(Data records)
BEGIN

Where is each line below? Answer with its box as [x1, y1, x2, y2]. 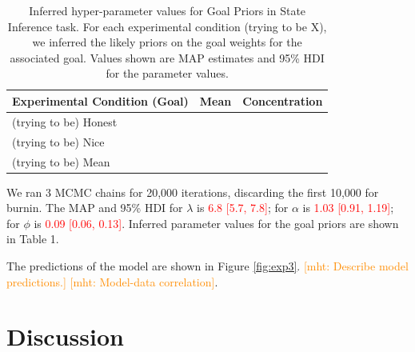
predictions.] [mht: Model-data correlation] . [6, 273, 218, 290]
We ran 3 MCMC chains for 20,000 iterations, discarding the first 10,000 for [6, 183, 379, 200]
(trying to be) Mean [12, 153, 110, 170]
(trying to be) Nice [12, 133, 105, 150]
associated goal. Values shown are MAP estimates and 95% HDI [10, 49, 325, 66]
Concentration [242, 92, 323, 109]
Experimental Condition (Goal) [12, 92, 189, 109]
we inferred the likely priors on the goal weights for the [32, 34, 302, 50]
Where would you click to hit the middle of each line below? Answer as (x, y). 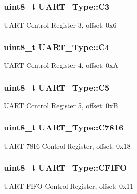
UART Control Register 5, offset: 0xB (61, 105)
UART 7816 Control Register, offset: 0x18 (67, 145)
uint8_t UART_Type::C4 (57, 47)
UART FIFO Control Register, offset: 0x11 (69, 186)
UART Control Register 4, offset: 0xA (61, 65)
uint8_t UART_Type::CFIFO (66, 168)
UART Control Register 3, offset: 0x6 (60, 25)
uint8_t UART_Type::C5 (57, 87)
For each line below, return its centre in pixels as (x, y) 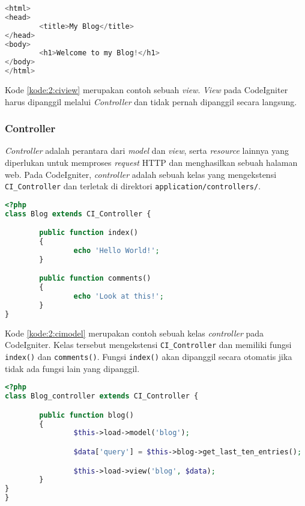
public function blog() (86, 415)
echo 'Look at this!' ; (119, 297)
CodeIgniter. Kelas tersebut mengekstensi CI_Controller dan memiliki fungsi (148, 345)
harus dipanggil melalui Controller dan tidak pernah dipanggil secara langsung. (151, 101)
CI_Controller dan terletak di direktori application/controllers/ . (133, 186)
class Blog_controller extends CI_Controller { (102, 396)
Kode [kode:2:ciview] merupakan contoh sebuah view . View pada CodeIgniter (146, 90)
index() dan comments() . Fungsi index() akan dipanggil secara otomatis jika (149, 357)
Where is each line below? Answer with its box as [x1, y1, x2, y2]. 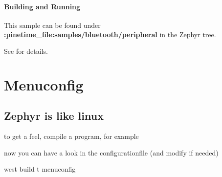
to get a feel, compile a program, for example [4, 131, 139, 141]
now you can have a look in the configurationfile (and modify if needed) [4, 147, 219, 157]
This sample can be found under [4, 20, 101, 30]
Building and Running [4, 1, 81, 11]
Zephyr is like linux [4, 108, 104, 123]
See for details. [4, 45, 48, 56]
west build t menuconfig [4, 164, 76, 174]
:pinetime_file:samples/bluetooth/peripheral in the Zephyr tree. [4, 29, 216, 40]
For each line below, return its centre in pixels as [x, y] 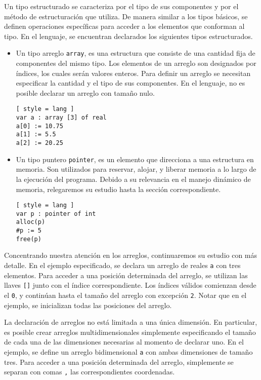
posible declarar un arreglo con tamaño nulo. [85, 92]
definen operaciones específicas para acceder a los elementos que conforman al [124, 26]
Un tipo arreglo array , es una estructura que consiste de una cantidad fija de [136, 53]
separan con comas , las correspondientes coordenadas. [90, 372]
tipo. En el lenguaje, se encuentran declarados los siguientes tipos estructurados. [128, 36]
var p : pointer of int [56, 214]
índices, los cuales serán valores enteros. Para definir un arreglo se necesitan [133, 73]
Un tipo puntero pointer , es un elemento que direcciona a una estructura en [135, 159]
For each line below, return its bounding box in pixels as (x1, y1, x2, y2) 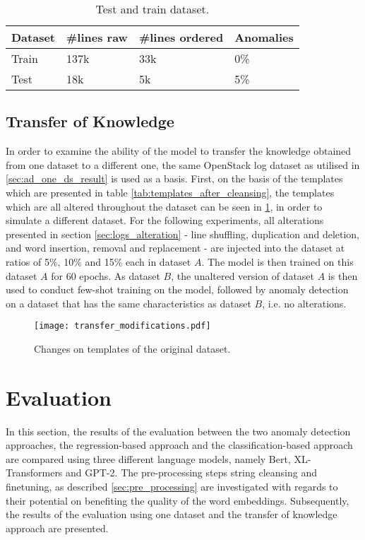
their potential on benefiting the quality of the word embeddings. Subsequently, (6, 493, 349, 507)
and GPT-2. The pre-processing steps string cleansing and (66, 465, 317, 480)
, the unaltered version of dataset (171, 268, 315, 283)
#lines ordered (138, 29, 224, 45)
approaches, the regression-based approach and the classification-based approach (6, 438, 353, 452)
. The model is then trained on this (201, 254, 354, 269)
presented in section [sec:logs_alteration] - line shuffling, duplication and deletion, (6, 226, 360, 241)
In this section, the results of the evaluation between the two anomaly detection (6, 423, 351, 438)
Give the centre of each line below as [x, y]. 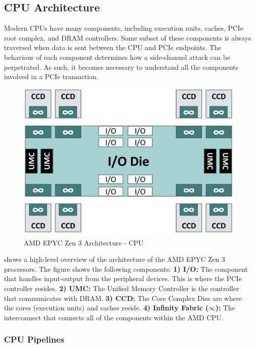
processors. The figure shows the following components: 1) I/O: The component [126, 269]
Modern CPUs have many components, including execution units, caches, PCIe [124, 28]
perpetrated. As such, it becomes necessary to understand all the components [121, 67]
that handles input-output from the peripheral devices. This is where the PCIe [123, 278]
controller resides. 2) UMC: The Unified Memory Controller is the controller [122, 288]
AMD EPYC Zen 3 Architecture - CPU [84, 242]
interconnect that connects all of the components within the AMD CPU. [114, 317]
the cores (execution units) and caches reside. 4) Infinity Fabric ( [106, 308]
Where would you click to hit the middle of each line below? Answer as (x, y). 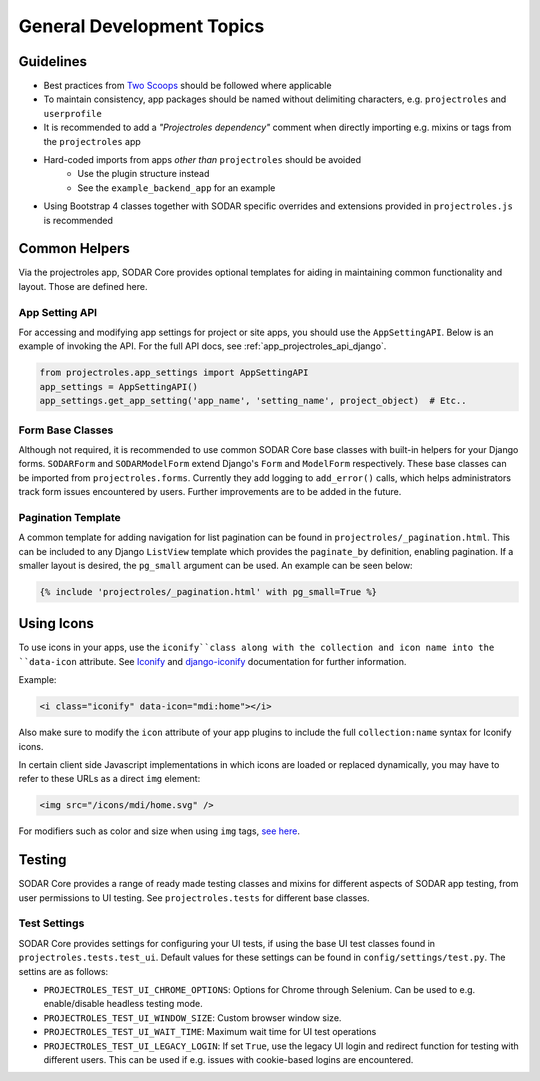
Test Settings (51, 923)
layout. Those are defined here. (83, 286)
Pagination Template (69, 517)
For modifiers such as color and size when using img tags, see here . (159, 831)
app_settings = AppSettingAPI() (119, 386)
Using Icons (56, 623)
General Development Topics (141, 26)
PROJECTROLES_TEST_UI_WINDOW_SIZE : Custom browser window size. (192, 1017)
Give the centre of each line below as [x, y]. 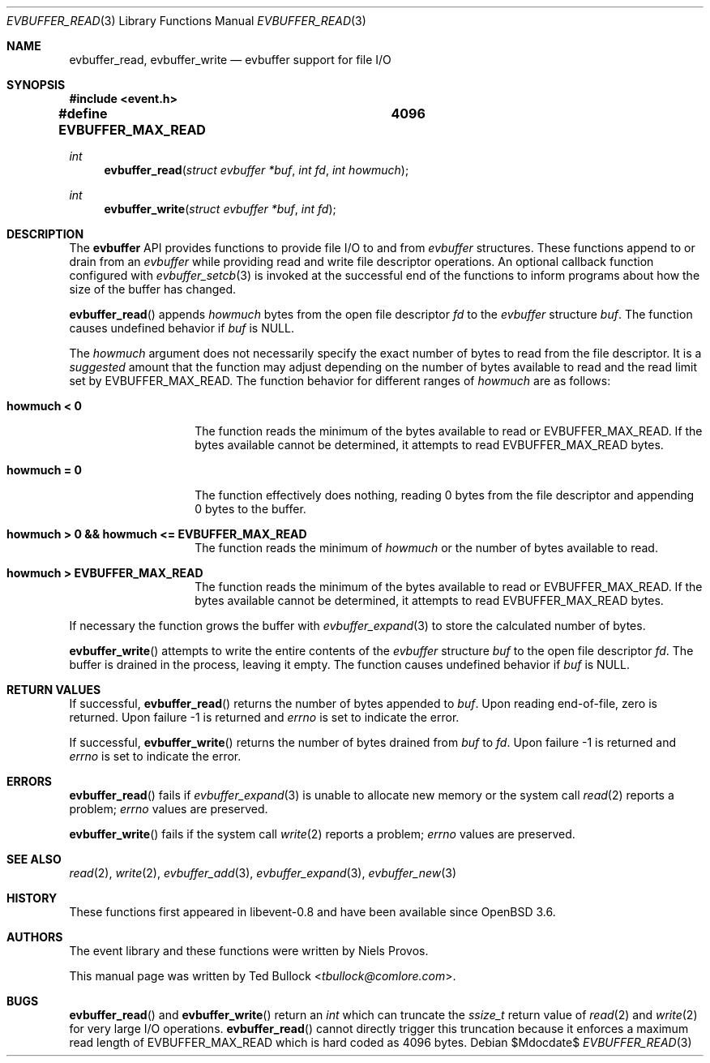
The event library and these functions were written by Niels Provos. [249, 951]
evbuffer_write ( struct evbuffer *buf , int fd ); [220, 209]
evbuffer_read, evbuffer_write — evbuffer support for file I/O [230, 60]
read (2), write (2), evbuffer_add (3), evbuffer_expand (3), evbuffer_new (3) [263, 873]
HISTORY [32, 898]
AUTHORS [35, 937]
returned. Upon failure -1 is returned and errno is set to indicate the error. [264, 717]
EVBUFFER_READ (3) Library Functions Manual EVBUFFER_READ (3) [186, 21]
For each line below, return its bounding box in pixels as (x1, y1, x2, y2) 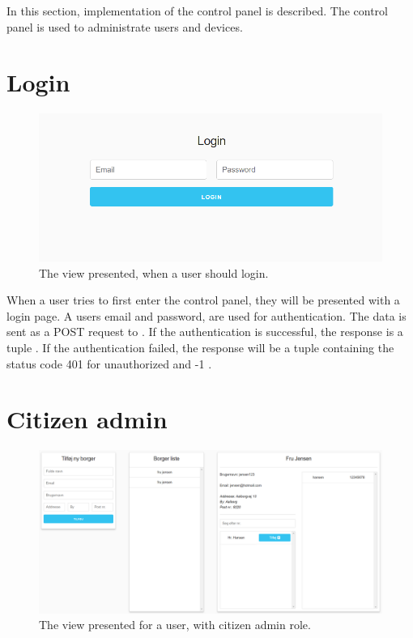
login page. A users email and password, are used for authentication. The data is (6, 307, 407, 324)
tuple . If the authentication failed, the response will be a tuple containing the (6, 338, 394, 355)
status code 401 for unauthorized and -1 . (6, 355, 212, 372)
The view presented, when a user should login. (39, 264, 269, 281)
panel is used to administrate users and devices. (6, 18, 243, 35)
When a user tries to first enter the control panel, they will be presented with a (6, 291, 400, 308)
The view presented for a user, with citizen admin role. (39, 616, 311, 633)
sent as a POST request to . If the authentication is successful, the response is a (6, 323, 403, 340)
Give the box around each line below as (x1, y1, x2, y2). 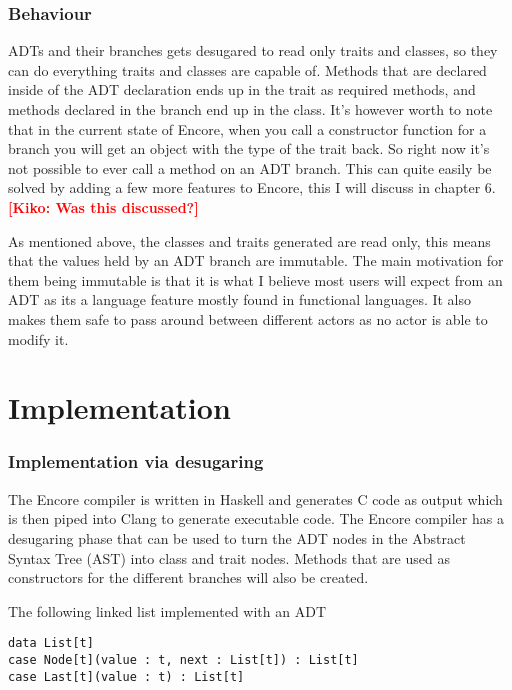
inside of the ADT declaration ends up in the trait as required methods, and (8, 79, 476, 100)
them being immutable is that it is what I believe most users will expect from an (8, 269, 503, 290)
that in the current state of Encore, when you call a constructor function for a (8, 118, 487, 139)
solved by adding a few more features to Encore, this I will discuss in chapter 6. (8, 177, 496, 198)
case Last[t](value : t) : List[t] (8, 669, 245, 684)
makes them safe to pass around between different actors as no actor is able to (8, 308, 488, 329)
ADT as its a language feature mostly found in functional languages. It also (8, 289, 472, 310)
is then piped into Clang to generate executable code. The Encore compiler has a (8, 508, 504, 529)

END

WORK TASK:
Your answer must be a single number, the count of lines in the data that hold the string "users".

RESULT BELOW:
3